В одном Руссо, очевидно, не солгал: анекдот про медлительного герцога действительно оказался до некоторой степени релевантен его собственной стратегии, в которой откровенность сочеталась с рационализацией столь причудливо, что вытекающие из этого признания выступали скорее в виде подспудного испытания терпения тех, кому они были адресованы. В этом смысле всякий раз, когда чувствительные или же особо простодушные читатели заново ужасаются биографическому факту отречения от собственных детей, следует понимать, что, до какой бы степени он ни был некрасив, базируется он исключительно на слухах, пусть даже и совершенно особых, то есть пущенных самим же Руссо. По всей видимости, следовало бы отличать – хотя это почти что невозможно – текстовый источник, исходя из которого об этом факте судят читатели «Исповеди» и «Эмиля», и сам слух, дошедший до общественности своими особыми, присущими ему путями – при том, что оповещение, что слух были послан, – также оказывается вставлено в автобиографию. Скептики обычно напоминают, что достоверного доказательства реальности существования детей Руссо нет вовсе, но отсутствие документальных свидетельств, в данном случае заостряя комеражную, слуховую природу заявления, не должно выступить препятствием для разделения двух его различных источников, пусть даже они оказываются рекурсивно вставлены один в другой.

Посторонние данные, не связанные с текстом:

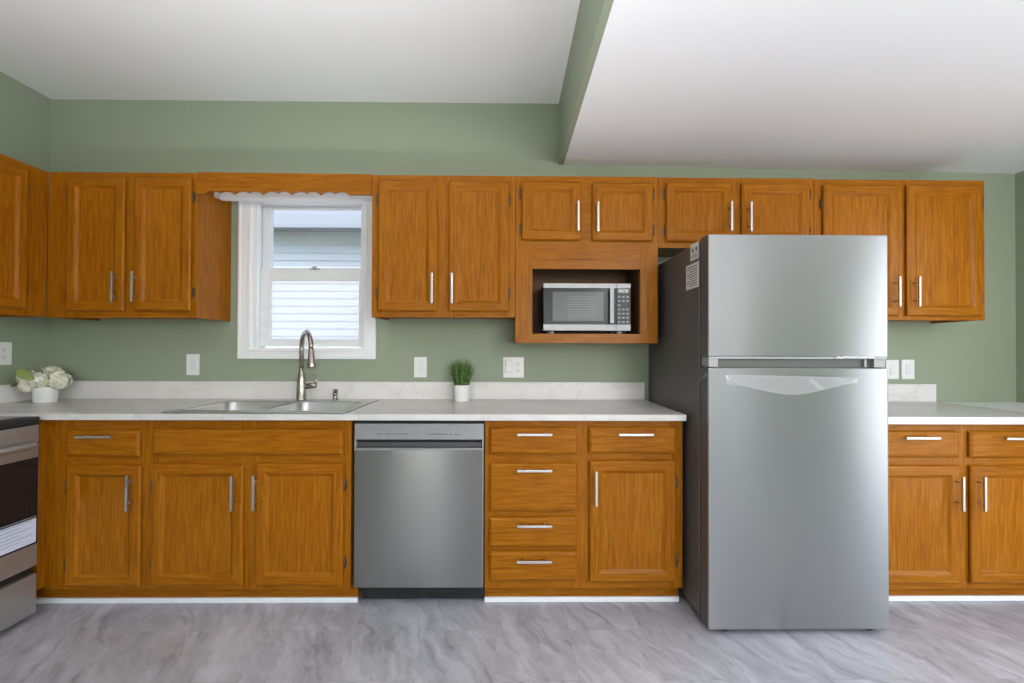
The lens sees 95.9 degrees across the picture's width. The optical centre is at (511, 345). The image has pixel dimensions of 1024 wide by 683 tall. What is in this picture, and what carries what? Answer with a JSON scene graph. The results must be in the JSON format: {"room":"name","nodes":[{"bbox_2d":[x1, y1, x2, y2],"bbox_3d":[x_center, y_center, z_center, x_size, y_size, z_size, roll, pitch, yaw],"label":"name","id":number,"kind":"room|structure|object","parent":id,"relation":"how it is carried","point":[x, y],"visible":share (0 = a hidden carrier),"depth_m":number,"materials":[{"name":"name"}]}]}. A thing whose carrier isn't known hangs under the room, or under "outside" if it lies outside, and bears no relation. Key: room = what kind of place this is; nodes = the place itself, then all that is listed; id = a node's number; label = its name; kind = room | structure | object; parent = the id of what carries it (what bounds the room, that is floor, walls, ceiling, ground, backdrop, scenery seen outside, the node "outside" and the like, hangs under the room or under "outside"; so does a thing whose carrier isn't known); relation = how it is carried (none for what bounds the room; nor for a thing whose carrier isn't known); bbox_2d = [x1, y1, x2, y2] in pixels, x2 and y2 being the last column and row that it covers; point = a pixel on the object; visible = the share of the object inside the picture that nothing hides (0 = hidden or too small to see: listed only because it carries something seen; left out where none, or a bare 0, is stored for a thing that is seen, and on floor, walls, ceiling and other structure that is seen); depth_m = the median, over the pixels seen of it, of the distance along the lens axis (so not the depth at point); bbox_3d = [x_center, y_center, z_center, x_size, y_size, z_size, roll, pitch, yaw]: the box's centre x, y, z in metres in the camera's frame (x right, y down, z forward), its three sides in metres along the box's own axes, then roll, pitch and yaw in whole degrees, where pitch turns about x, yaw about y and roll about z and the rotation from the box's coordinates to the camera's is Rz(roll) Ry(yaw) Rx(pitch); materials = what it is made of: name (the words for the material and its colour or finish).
{"room":"kitchen","nodes":[
{"label":"kitchen","id":0,"kind":"room"},
{"bbox_2d":[0,71,50,384],"bbox_3d":[-2.784,-0.254,-0.408,0.120,2.900,6.320,0,0,-1],"label":"wall","id":1,"kind":"structure","parent":0,"point":[25,113],"depth_m":2.61,"materials":[{"name":"green paint"}]},
{"bbox_2d":[0,342,11,364],"bbox_3d":[-2.752,0.043,2.488,0.008,0.124,0.110,0,0,-1],"label":"outlet plate","id":2,"kind":"object","parent":1,"relation":"attached to","point":[5,347],"visible":1,"depth_m":2.51,"materials":[{"name":"white plastic"}]},
{"bbox_2d":[0,347,6,352],"bbox_3d":[-2.750,0.024,2.498,0.003,0.033,0.033,0,0,-1],"label":"receptacle","id":3,"kind":"object","parent":2,"relation":"attached to","point":[2,349],"depth_m":2.50,"materials":[{"name":"white plastic"}]},
{"bbox_2d":[0,354,6,359],"bbox_3d":[-2.750,0.063,2.498,0.003,0.033,0.033,0,0,-1],"label":"receptacle","id":4,"kind":"object","parent":2,"relation":"attached to","point":[2,356],"depth_m":2.50,"materials":[{"name":"white plastic"}]},
{"bbox_2d":[0,154,47,316],"bbox_3d":[-2.576,-0.538,2.173,0.347,0.771,0.553,0,0,-1],"label":"upper cabinet","id":5,"kind":"object","parent":1,"relation":"attached to","point":[23,186],"visible":1,"depth_m":2.31,"materials":[{"name":"brown wood"}]},
{"bbox_2d":[0,0,579,103],"bbox_3d":[-1.262,-1.544,-0.320,3.158,0.100,6.440,0,0,-1],"label":"ceiling","id":6,"kind":"structure","parent":0,"point":[413,51],"depth_m":2.29,"materials":[{"name":"white paint"}]},
{"bbox_2d":[453,385,470,401],"bbox_3d":[-0.288,0.274,2.663,0.101,0.094,0.101,0,0,-1],"label":"pot","id":7,"kind":"object","parent":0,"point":[461,392],"depth_m":2.62,"materials":[{"name":"white ceramic"}]},
{"bbox_2d":[0,588,1023,682],"bbox_3d":[0.184,1.256,-0.329,6.069,0.100,6.440,0,0,-1],"label":"floor","id":8,"kind":"structure","parent":0,"point":[368,640],"depth_m":1.90,"materials":[{"name":"grey plastic"}]},
{"bbox_2d":[0,416,39,631],"bbox_3d":[-2.393,0.763,1.688,0.684,0.904,0.760,0,0,-1],"label":"range","id":9,"kind":"object","parent":8,"relation":"on","point":[19,435],"visible":1,"depth_m":1.98,"materials":[{"name":"grey metal"}]},
{"bbox_2d":[0,416,39,429],"bbox_3d":[-2.423,0.330,1.691,0.620,0.039,0.760,0,0,-1],"label":"cooktop","id":10,"kind":"object","parent":9,"relation":"in","point":[6,422],"depth_m":2.00,"materials":[{"name":"grey"}]},
{"bbox_2d":[32,420,155,596],"bbox_3d":[-1.985,0.782,2.421,0.568,0.880,0.658,0,0,-1],"label":"base cabinet","id":11,"kind":"object","parent":8,"relation":"on","point":[93,475],"visible":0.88,"depth_m":2.14,"materials":[{"name":"brown wood"}]},
{"bbox_2d":[36,597,357,603],"bbox_3d":[-1.502,1.211,2.198,1.532,0.024,0.014,0,0,-1],"label":"trim","id":12,"kind":"structure","parent":8,"relation":"on","point":[39,600],"depth_m":2.19,"materials":[{"name":"white paint"}]},
{"bbox_2d":[147,420,361,598],"bbox_3d":[-1.220,0.785,2.429,0.962,0.880,0.658,0,0,-1],"label":"base cabinet","id":13,"kind":"object","parent":8,"relation":"on","point":[237,508],"visible":0.89,"depth_m":2.15,"materials":[{"name":"brown wood"}]},
{"bbox_2d":[0,381,685,420],"bbox_3d":[-0.978,0.279,2.440,3.558,0.132,0.654,0,0,-1],"label":"countertop","id":14,"kind":"structure","parent":13,"relation":"on","point":[82,400],"depth_m":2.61,"materials":[{"name":"grey stone"}]},
{"bbox_2d":[11,365,73,402],"bbox_3d":[-2.589,0.210,2.545,0.282,0.203,0.198,0,-1,-27],"label":"potted flowers","id":15,"kind":"object","parent":14,"relation":"on","point":[44,386],"visible":1,"depth_m":2.51,"materials":[{"name":"beige plant"}]},
{"bbox_2d":[162,399,378,413],"bbox_3d":[-1.198,0.403,2.422,0.848,0.190,0.588,0,0,-1],"label":"sink","id":16,"kind":"object","parent":14,"relation":"in","point":[250,406],"visible":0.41,"depth_m":2.55,"materials":[{"name":"grey metal"}]},
{"bbox_2d":[180,401,292,410],"bbox_3d":[-1.395,0.402,2.377,0.381,0.190,0.426,0,0,-1],"label":"basin","id":17,"kind":"object","parent":16,"relation":"in","point":[224,405],"depth_m":2.56,"materials":[{"name":"grey metal"}]},
{"bbox_2d":[263,401,364,410],"bbox_3d":[-1.000,0.403,2.381,0.381,0.190,0.426,0,0,-1],"label":"basin","id":18,"kind":"object","parent":16,"relation":"in","point":[296,405],"depth_m":2.57,"materials":[{"name":"grey metal"}]},
{"bbox_2d":[332,389,338,399],"bbox_3d":[-1.008,0.282,2.652,0.060,0.062,0.040,0,-1,30],"label":"soap dispenser","id":19,"kind":"object","parent":16,"relation":"on","point":[335,394],"visible":1,"depth_m":2.65,"materials":[{"name":"silver metal"}]},
{"bbox_2d":[296,330,317,399],"bbox_3d":[-1.124,0.112,2.586,0.105,0.400,0.276,1,-1,-39],"label":"faucet","id":20,"kind":"object","parent":14,"relation":"on","point":[301,387],"visible":1,"depth_m":2.63,"materials":[{"name":"silver metal"}]},
{"bbox_2d":[445,358,477,401],"bbox_3d":[-0.290,0.192,2.668,0.174,0.257,0.186,0,-1,-30],"label":"potted grass","id":21,"kind":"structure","parent":14,"relation":"on","point":[462,376],"depth_m":2.63,"materials":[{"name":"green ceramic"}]},
{"bbox_2d":[354,420,484,597],"bbox_3d":[-0.440,0.794,2.442,0.611,0.868,0.594,0,0,-1],"label":"dishwasher","id":22,"kind":"object","parent":8,"relation":"on","point":[419,485],"visible":0.98,"depth_m":2.15,"materials":[{"name":"grey metal"}]},
{"bbox_2d":[484,596,678,601],"bbox_3d":[0.335,1.217,2.218,0.934,0.024,0.014,0,0,-1],"label":"trim","id":23,"kind":"structure","parent":8,"relation":"on","point":[486,598],"depth_m":2.21,"materials":[{"name":"white paint"}]},
{"bbox_2d":[484,421,681,595],"bbox_3d":[0.336,0.790,2.446,0.934,0.880,0.658,0,0,-1],"label":"base cabinet","id":24,"kind":"object","parent":8,"relation":"on","point":[573,508],"visible":0.94,"depth_m":2.17,"materials":[{"name":"brown wood"}]},
{"bbox_2d":[649,234,888,630],"bbox_3d":[1.212,0.382,2.370,0.777,1.702,0.825,0,0,-1],"label":"refrigerator","id":25,"kind":"object","parent":8,"relation":"on","point":[772,349],"visible":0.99,"depth_m":1.97,"materials":[{"name":"grey metal"}]},
{"bbox_2d":[888,424,1023,594],"bbox_3d":[2.127,0.803,2.466,0.968,0.866,0.658,0,0,-1],"label":"base cabinet","id":26,"kind":"object","parent":8,"relation":"on","point":[956,491],"visible":0.63,"depth_m":2.19,"materials":[{"name":"brown wood"}]},
{"bbox_2d":[888,384,1023,423],"bbox_3d":[2.102,0.299,2.474,0.940,0.140,0.654,0,0,-1],"label":"countertop","id":27,"kind":"structure","parent":26,"relation":"on","point":[907,403],"depth_m":2.34,"materials":[{"name":"grey stone"}]},
{"bbox_2d":[889,595,1023,600],"bbox_3d":[2.128,1.223,2.238,0.968,0.024,0.014,0,0,-1],"label":"trim","id":28,"kind":"structure","parent":8,"relation":"on","point":[891,597],"depth_m":2.23,"materials":[{"name":"white paint"}]},
{"bbox_2d":[944,402,1023,411],"bbox_3d":[2.821,0.789,2.454,0.493,0.900,0.698,0,0,-1],"label":"ledge","id":29,"kind":"object","parent":8,"relation":"on","point":[1012,406],"visible":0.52,"depth_m":2.63,"materials":[{"name":"white paint"}]},
{"bbox_2d":[48,99,1015,401],"bbox_3d":[0.154,-0.216,2.844,6.069,2.900,0.120,0,0,-1],"label":"wall","id":30,"kind":"structure","parent":0,"point":[968,361],"depth_m":2.78,"materials":[{"name":"green paint"}]},
{"bbox_2d":[47,172,231,320],"bbox_3d":[-2.072,-0.534,2.579,0.788,0.774,0.362,0,0,-1],"label":"upper cabinet","id":31,"kind":"object","parent":30,"relation":"attached to","point":[122,245],"visible":0.98,"depth_m":2.45,"materials":[{"name":"brown wood"}]},
{"bbox_2d":[197,172,371,195],"bbox_3d":[-1.212,-0.865,2.476,0.926,0.116,0.019,0,0,-1],"label":"valance","id":32,"kind":"object","parent":31,"relation":"attached to","point":[235,183],"visible":1,"depth_m":2.47,"materials":[{"name":"brown wood"}]},
{"bbox_2d":[214,192,371,201],"bbox_3d":[-1.214,-0.848,2.623,0.926,0.058,0.056,0,0,-1],"label":"light bar","id":33,"kind":"object","parent":31,"relation":"attached to","point":[225,196],"visible":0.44,"depth_m":2.60,"materials":[{"name":"white plastic"}]},
{"bbox_2d":[186,354,199,374],"bbox_3d":[-1.902,0.114,2.753,0.076,0.125,0.011,0,0,-1],"label":"switch plate","id":34,"kind":"object","parent":30,"relation":"attached to","point":[192,360],"visible":1,"depth_m":2.75,"materials":[{"name":"white plastic"}]},
{"bbox_2d":[237,201,375,358],"bbox_3d":[-1.223,-0.425,2.816,0.819,1.012,0.140,0,0,-1],"label":"window","id":35,"kind":"structure","parent":30,"relation":"in","point":[275,306],"depth_m":2.80,"materials":[{"name":"white paint"}]},
{"bbox_2d":[0,381,644,403],"bbox_3d":[-0.980,0.265,2.441,3.554,0.104,0.652,0,0,-1],"label":"backsplash","id":36,"kind":"structure","parent":30,"relation":"attached to","point":[78,389],"depth_m":2.75,"materials":[{"name":"stone"}]},
{"bbox_2d":[414,357,426,376],"bbox_3d":[-0.549,0.130,2.767,0.076,0.122,0.011,0,0,-1],"label":"switch plate","id":37,"kind":"object","parent":30,"relation":"attached to","point":[420,363],"visible":1,"depth_m":2.77,"materials":[{"name":"white plastic"}]},
{"bbox_2d":[372,175,514,320],"bbox_3d":[-0.368,-0.530,2.598,0.766,0.761,0.362,0,0,-1],"label":"upper cabinet","id":38,"kind":"object","parent":30,"relation":"attached to","point":[443,247],"visible":1,"depth_m":2.46,"materials":[{"name":"brown wood"}]},
{"bbox_2d":[503,357,523,377],"bbox_3d":[0.009,0.131,2.768,0.124,0.123,0.022,0,0,-1],"label":"outlet plate","id":39,"kind":"object","parent":30,"relation":"attached to","point":[513,367],"visible":1,"depth_m":2.77,"materials":[{"name":"white plastic"}]},
{"bbox_2d":[514,176,657,343],"bbox_3d":[0.401,-0.460,2.605,0.767,0.897,0.364,0,0,-1],"label":"upper cabinet","id":40,"kind":"object","parent":30,"relation":"attached to","point":[569,229],"visible":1,"depth_m":2.48,"materials":[{"name":"brown wood"}]},
{"bbox_2d":[540,283,630,333],"bbox_3d":[0.404,-0.197,2.611,0.472,0.276,0.292,0,0,-1],"label":"microwave","id":41,"kind":"object","parent":40,"relation":"in","point":[564,307],"visible":0.98,"depth_m":2.49,"materials":[{"name":"grey metal"}]},
{"bbox_2d":[658,178,813,256],"bbox_3d":[1.208,-0.714,2.617,0.843,0.380,0.362,0,0,-1],"label":"upper cabinet","id":42,"kind":"object","parent":30,"relation":"attached to","point":[689,209],"visible":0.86,"depth_m":2.48,"materials":[{"name":"brown wood"}]},
{"bbox_2d":[885,360,898,378],"bbox_3d":[2.304,0.145,2.799,0.078,0.116,0.011,0,0,-1],"label":"switch plate","id":43,"kind":"object","parent":30,"relation":"attached to","point":[892,366],"visible":0.85,"depth_m":2.80,"materials":[{"name":"white plastic"}]},
{"bbox_2d":[813,179,984,323],"bbox_3d":[2.097,-0.517,2.625,0.932,0.760,0.362,0,0,-1],"label":"upper cabinet","id":44,"kind":"object","parent":30,"relation":"attached to","point":[933,229],"visible":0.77,"depth_m":2.49,"materials":[{"name":"brown wood"}]},
{"bbox_2d":[901,360,914,378],"bbox_3d":[2.400,0.145,2.800,0.079,0.118,0.011,0,0,-1],"label":"outlet plate","id":45,"kind":"object","parent":30,"relation":"attached to","point":[907,366],"visible":1,"depth_m":2.80,"materials":[{"name":"white plastic"}]},
{"bbox_2d":[888,384,935,401],"bbox_3d":[2.094,0.285,2.791,0.930,0.106,0.020,0,0,-1],"label":"backsplash","id":46,"kind":"structure","parent":30,"relation":"attached to","point":[896,392],"depth_m":2.78,"materials":[{"name":"stone"}]},
{"bbox_2d":[559,0,613,164],"bbox_3d":[0.331,-1.406,-0.304,0.030,0.574,6.200,0,0,-1],"label":"wall","id":47,"kind":"structure","parent":0,"point":[593,15],"depth_m":1.99,"materials":[{"name":"green paint"}]},
{"bbox_2d":[564,0,1023,173],"bbox_3d":[1.786,-1.383,-0.288,2.881,0.610,6.440,0,0,-1],"label":"ceiling","id":48,"kind":"structure","parent":0,"point":[848,85],"depth_m":1.94,"materials":[{"name":"white paint"}]},
{"bbox_2d":[1015,171,1023,402],"bbox_3d":[3.164,-0.234,-0.343,0.120,2.900,6.320,0,0,-1],"label":"wall","id":49,"kind":"structure","parent":0,"point":[1019,177],"depth_m":2.79,"materials":[{"name":"green paint"}]},
{"label":"outside","id":50,"kind":"structure","parent":0,"visible":0},
{"bbox_3d":[-0.081,1.918,6.833,16.000,0.100,7.860,0,0,-1],"label":"ground","id":51,"kind":"structure","parent":50,"visible":0},
{"bbox_2d":[269,210,360,347],"bbox_3d":[-1.547,0.196,4.273,7.400,3.289,0.222,0,0,-1],"label":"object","id":52,"kind":"structure","parent":51,"relation":"on","point":[302,239],"depth_m":4.37,"materials":[{"name":"white"}]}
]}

Различие между ними не исчерпывается привнесенным Деррида противопоставлением «письма» и «голоса» – например, в виде отличия «мужского» способа осуществлять свидетельство от способа «женского», хотя это противопоставление и может показаться вполне соразмерным, учитывая, что Руссо в «Исповеди» делает ставку на противоположность мужской повествовательности от первого лица всему тому, что устно разносится – обычно как раз дамами – в качестве сведений о некоем третьем лице и представляет собой обсуждение постигших это лицо пикантных перипетий[44]. Так или иначе, Руссо не удается это противопоставление выдержать, но не только потому, что «Исповедь» лжет, прикидываясь голосом там, где она на самом деле является письмом. Нельзя также упустить и то, что одновременно она претендует на эффект письма там, где ее автор параллельно запускает слухи о себе в высшее общество, в которое он вхож и которое в любом случае не видит необходимости читать утомительные писания того, кто может развлечь его беседой или сообщить о себе пикантные подробности приватно.
Прикидываясь в «Исповеди» бирюком и угрюмцем, Руссо в то же время, по всей видимости, бывая болтлив, сообщает их своему окружению во множестве, и подобное стремление к провокационной откровенности становится по мере отдаления от обстоятельств, в которых сам Руссо находился, все менее понятным. Сегодня принимается как само собой разумеющееся, что все, что может составить ценность и славу автора в обществе, куда он, по выражению Фрейда, «швыряет» свой продукт, создается и полностью исчерпывается в этом продукте. Любопытным образом именно в этой ситуации распространение получают биографии известных творцов, дотошно составляемые литераторами-профессионалами и создающие видимость небезразличия к особенностям частной жизни прославленной персоны. В то же время подлинный интерес, как правило, в этих текстах представляет лишь та часть повествования, где раскрывается, как именно и при каких обстоятельствах персона добилась значимости и преуспевания в среде, где ей было суждено оставить след.